**WORK TO COMPLETE:** Type out the lines below exactly, from the first through the line holding "Download Includes", and include no pictures.

--- START ---

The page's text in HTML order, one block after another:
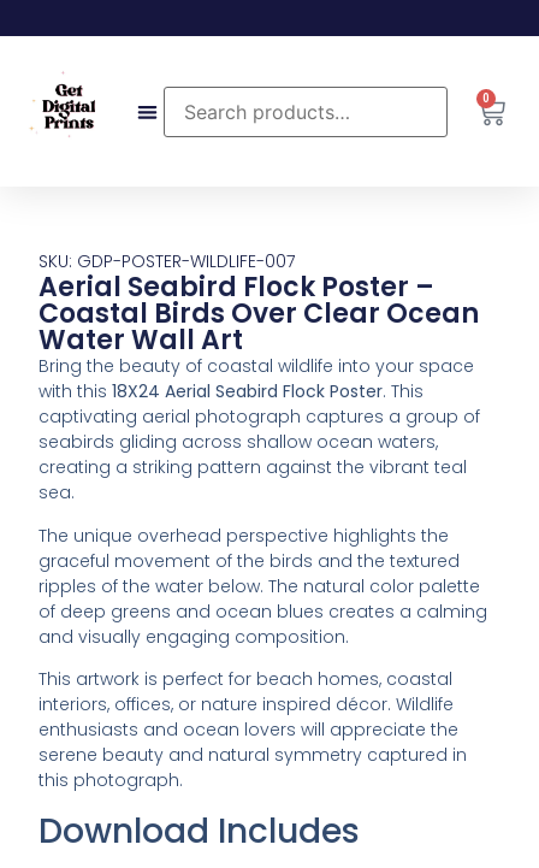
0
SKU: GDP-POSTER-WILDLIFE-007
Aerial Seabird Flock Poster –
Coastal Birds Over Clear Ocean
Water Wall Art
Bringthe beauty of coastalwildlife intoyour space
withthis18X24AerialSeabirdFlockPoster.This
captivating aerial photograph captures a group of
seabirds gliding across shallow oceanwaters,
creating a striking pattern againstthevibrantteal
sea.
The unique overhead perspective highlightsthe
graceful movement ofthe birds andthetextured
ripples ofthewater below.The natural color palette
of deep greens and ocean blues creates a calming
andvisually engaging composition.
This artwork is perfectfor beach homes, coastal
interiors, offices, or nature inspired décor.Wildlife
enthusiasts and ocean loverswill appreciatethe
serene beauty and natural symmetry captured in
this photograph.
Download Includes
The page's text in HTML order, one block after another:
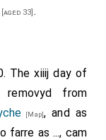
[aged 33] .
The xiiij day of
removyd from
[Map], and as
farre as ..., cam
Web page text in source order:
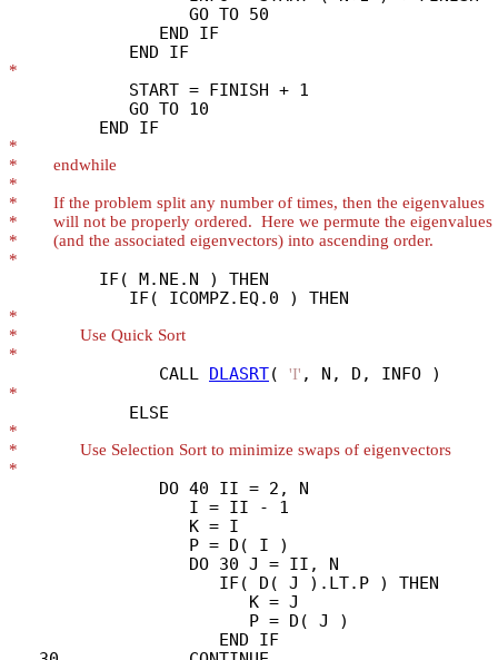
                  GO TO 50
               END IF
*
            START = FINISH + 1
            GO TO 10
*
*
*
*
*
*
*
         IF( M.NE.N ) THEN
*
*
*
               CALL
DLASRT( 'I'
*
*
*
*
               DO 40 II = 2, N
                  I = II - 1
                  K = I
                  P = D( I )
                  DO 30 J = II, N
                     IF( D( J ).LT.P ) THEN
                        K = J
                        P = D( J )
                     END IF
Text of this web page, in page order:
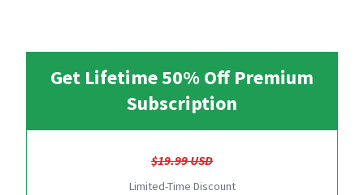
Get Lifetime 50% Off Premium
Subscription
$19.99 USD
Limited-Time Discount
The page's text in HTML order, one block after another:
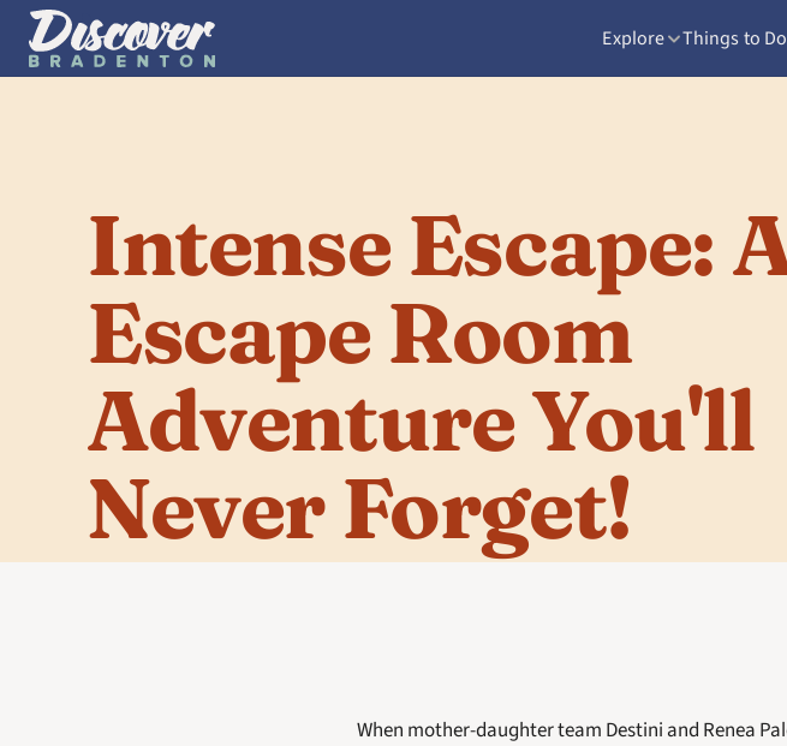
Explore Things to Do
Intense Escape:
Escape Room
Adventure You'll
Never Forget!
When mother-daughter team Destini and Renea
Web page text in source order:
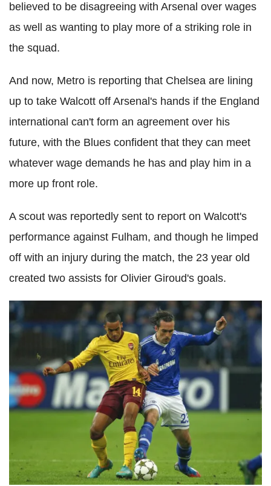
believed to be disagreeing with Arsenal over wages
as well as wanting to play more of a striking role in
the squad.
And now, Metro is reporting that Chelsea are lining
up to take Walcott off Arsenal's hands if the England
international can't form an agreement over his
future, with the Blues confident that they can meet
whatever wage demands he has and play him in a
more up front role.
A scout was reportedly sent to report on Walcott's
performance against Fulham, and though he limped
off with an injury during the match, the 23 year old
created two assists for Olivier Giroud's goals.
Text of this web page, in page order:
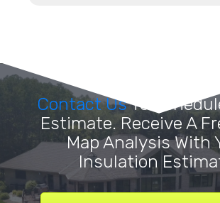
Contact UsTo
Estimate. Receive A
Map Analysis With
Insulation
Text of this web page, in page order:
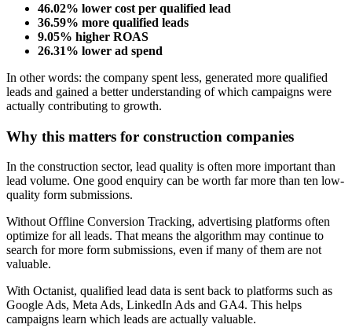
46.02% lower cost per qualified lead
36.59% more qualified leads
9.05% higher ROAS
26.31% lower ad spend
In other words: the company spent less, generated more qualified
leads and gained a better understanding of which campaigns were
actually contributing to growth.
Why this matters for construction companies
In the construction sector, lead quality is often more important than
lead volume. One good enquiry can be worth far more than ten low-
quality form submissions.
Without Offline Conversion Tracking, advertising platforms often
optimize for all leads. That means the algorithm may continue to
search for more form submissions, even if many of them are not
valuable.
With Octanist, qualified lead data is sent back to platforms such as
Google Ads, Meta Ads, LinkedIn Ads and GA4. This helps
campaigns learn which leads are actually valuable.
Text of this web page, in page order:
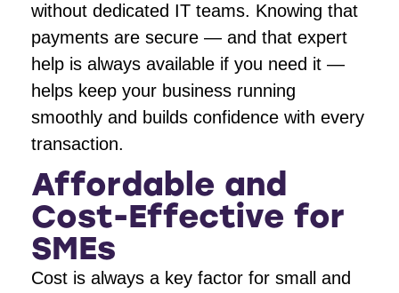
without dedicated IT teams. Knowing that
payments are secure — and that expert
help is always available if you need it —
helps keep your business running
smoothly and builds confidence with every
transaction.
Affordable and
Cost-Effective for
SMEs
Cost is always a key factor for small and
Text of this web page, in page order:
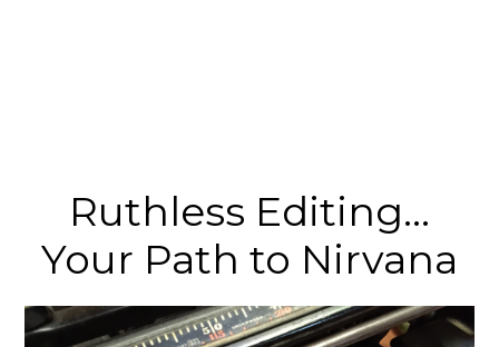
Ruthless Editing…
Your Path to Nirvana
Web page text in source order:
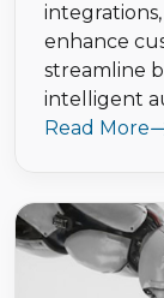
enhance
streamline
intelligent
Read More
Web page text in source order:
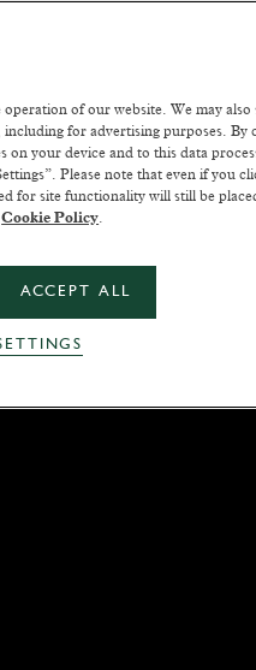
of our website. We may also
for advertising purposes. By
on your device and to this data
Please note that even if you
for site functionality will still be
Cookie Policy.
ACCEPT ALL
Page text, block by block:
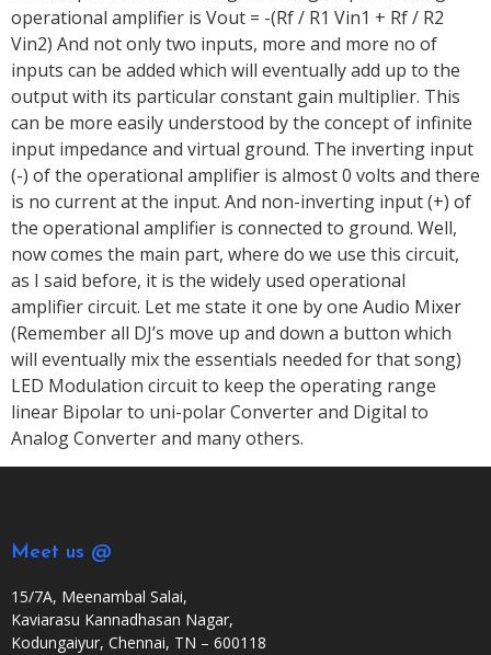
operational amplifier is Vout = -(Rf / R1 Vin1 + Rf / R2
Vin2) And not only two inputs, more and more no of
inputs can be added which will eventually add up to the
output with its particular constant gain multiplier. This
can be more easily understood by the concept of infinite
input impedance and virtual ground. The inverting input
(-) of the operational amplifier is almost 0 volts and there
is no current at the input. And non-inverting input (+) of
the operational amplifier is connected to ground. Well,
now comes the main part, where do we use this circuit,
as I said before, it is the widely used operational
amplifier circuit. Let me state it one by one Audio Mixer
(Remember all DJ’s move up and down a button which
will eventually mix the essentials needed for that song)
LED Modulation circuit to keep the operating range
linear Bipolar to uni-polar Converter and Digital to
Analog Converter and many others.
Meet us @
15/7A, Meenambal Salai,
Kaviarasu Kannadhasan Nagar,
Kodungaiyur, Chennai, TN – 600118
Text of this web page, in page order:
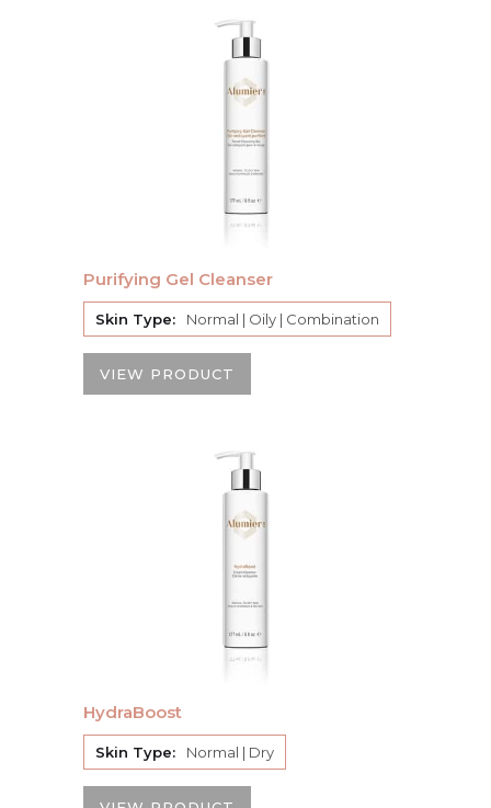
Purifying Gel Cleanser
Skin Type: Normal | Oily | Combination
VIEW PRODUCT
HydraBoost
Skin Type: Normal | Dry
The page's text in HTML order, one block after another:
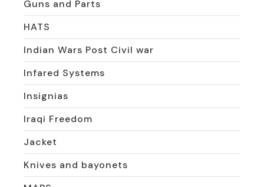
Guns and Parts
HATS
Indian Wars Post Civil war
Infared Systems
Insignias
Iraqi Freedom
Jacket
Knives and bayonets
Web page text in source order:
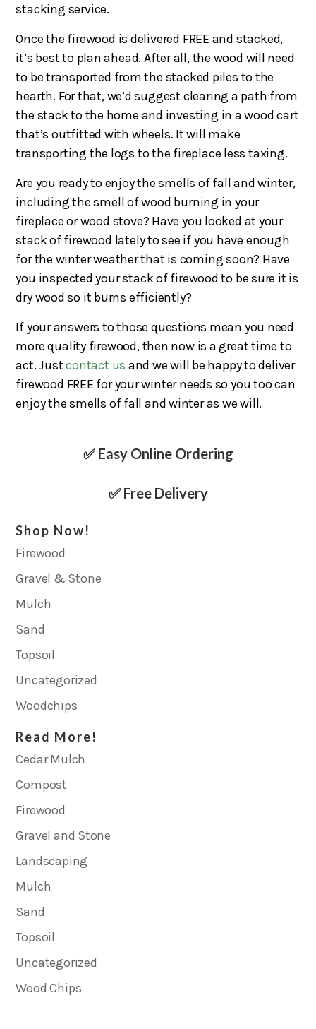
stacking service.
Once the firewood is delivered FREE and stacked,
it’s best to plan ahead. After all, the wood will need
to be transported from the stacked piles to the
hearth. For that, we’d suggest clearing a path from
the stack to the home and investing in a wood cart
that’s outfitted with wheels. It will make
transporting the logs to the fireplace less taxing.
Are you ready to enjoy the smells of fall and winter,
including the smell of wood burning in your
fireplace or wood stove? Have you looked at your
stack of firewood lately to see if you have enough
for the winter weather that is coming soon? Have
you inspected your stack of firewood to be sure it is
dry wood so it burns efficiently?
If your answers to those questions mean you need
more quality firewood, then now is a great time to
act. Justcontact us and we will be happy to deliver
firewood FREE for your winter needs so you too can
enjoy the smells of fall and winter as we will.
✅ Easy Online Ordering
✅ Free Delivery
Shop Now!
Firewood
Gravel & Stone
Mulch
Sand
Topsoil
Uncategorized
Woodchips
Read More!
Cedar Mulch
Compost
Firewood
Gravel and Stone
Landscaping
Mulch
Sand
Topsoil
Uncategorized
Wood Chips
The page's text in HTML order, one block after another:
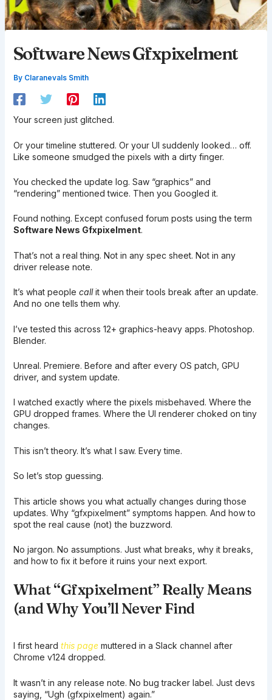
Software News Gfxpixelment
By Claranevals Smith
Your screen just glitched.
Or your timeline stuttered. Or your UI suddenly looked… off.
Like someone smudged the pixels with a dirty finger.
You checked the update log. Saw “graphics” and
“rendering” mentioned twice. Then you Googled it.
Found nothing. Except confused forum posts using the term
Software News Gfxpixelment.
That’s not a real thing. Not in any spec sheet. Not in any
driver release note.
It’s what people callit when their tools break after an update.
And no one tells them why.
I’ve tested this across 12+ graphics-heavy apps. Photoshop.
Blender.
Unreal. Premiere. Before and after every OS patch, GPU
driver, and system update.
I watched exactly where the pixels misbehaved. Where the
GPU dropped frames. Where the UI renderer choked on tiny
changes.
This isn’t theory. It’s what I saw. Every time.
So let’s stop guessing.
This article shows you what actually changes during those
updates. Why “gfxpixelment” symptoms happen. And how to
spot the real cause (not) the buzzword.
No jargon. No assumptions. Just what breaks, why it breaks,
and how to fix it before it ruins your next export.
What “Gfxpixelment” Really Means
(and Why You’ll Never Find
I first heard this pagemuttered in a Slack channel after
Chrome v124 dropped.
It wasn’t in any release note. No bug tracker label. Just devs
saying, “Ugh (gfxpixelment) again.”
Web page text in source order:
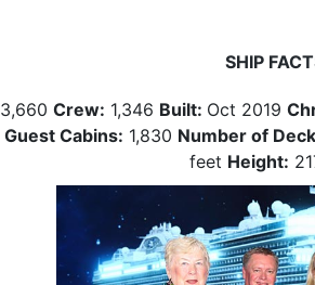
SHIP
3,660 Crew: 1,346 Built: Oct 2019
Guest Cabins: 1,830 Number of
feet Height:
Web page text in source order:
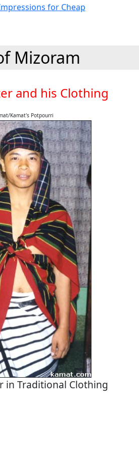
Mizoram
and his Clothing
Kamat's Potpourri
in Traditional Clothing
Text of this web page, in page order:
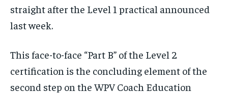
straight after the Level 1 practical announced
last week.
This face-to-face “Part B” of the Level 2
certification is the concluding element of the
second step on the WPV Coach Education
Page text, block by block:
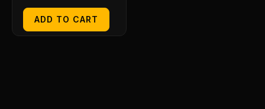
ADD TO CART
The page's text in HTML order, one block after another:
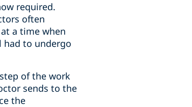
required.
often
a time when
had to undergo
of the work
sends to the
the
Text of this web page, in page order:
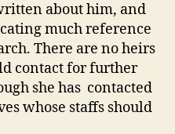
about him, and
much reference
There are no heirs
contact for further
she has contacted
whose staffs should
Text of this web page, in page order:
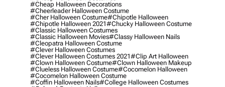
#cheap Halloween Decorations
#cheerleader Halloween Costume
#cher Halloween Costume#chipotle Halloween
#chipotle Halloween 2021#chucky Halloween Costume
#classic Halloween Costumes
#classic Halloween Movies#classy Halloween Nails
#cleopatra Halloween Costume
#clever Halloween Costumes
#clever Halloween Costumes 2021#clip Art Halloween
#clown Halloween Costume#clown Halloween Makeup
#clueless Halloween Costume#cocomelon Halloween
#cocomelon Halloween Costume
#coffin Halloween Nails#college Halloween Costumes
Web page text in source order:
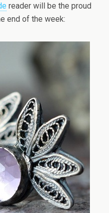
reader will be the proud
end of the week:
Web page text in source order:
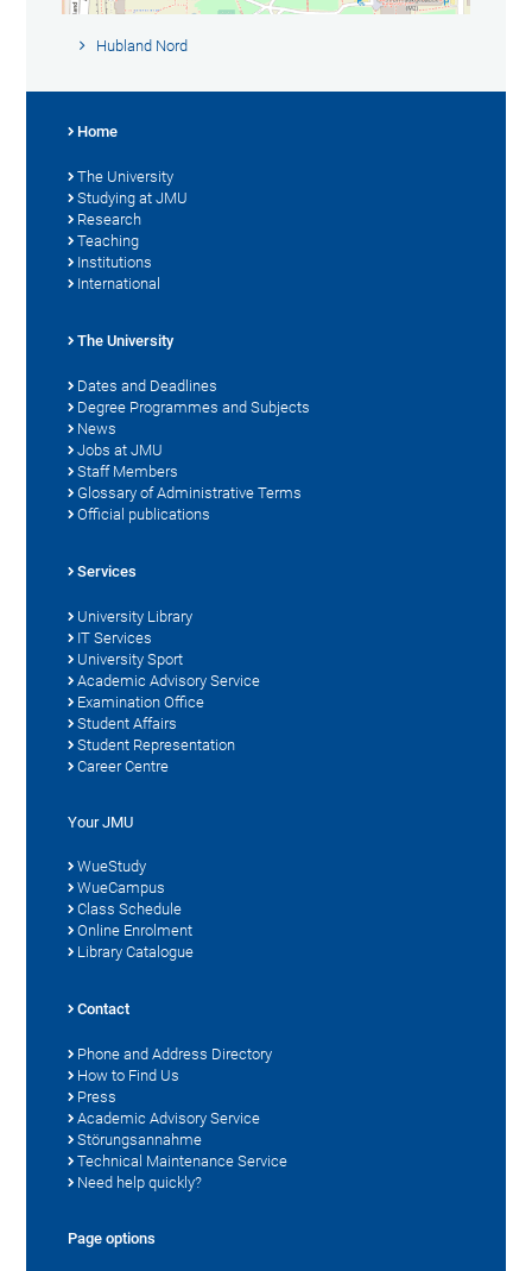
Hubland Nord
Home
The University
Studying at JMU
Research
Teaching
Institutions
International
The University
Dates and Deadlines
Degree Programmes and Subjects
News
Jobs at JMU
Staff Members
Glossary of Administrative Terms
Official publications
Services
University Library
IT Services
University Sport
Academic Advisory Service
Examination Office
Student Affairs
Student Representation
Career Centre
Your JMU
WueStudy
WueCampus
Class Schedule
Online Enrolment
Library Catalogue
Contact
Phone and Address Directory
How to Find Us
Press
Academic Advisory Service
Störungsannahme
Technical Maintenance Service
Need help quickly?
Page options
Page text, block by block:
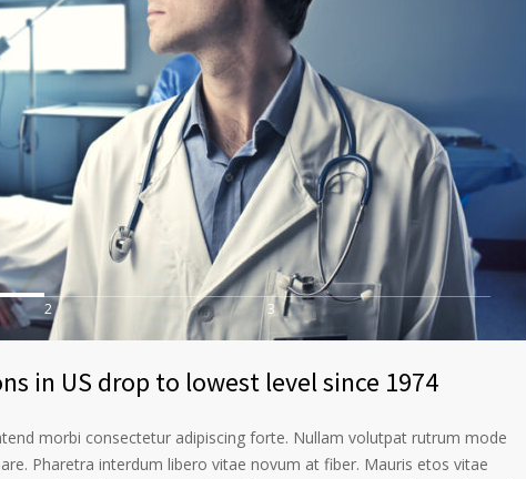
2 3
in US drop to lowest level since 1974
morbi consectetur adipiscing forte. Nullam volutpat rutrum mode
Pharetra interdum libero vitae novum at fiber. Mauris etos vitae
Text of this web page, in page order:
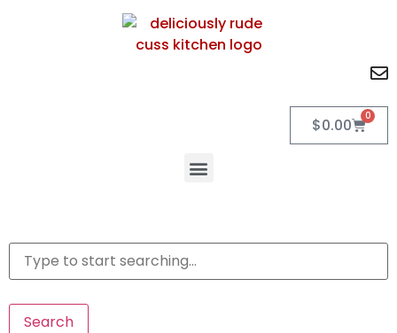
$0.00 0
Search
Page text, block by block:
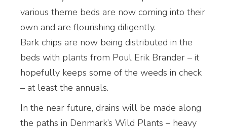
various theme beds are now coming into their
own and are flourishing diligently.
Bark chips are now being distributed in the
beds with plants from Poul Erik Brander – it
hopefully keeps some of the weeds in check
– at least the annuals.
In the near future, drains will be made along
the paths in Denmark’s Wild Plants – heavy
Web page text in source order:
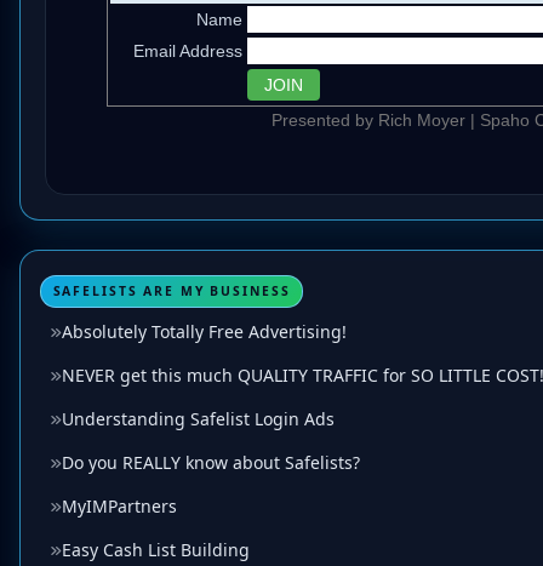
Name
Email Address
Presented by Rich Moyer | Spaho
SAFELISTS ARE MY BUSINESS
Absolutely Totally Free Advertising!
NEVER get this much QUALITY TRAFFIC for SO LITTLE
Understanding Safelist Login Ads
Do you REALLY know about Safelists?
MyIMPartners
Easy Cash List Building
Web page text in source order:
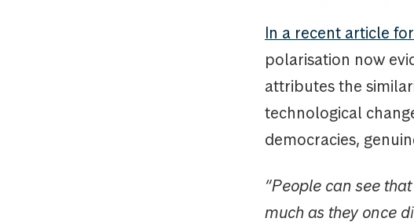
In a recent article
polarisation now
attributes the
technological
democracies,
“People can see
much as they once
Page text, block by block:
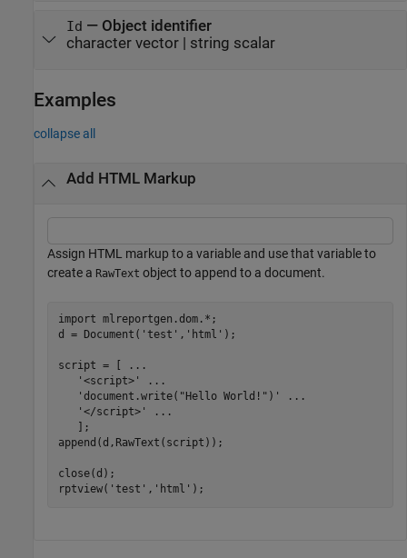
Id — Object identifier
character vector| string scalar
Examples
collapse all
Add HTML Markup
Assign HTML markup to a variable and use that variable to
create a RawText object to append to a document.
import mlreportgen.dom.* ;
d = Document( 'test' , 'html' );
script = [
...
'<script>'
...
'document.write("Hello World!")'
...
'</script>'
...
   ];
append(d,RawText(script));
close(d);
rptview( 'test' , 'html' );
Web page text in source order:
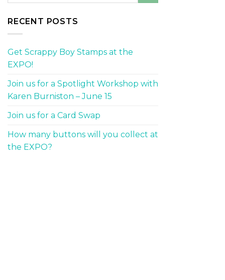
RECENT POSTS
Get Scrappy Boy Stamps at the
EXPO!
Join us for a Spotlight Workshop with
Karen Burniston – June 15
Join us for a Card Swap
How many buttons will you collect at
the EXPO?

--- END ---

**ANSWER TO THE EXERCISE:**
The page's text in HTML order, one block after another:
0
SKU: GDP-POSTER-WILDLIFE-007
Aerial Seabird Flock Poster –
Coastal Birds Over Clear Ocean
Water Wall Art
Bringthe beauty of coastalwildlife intoyour space
withthis18X24AerialSeabirdFlockPoster.This
captivating aerial photograph captures a group of
seabirds gliding across shallow oceanwaters,
creating a striking pattern againstthevibrantteal
sea.
The unique overhead perspective highlightsthe
graceful movement ofthe birds andthetextured
ripples ofthewater below.The natural color palette
of deep greens and ocean blues creates a calming
andvisually engaging composition.
This artwork is perfectfor beach homes, coastal
interiors, offices, or nature inspired décor.Wildlife
enthusiasts and ocean loverswill appreciatethe
serene beauty and natural symmetry captured in
this photograph.
Download Includes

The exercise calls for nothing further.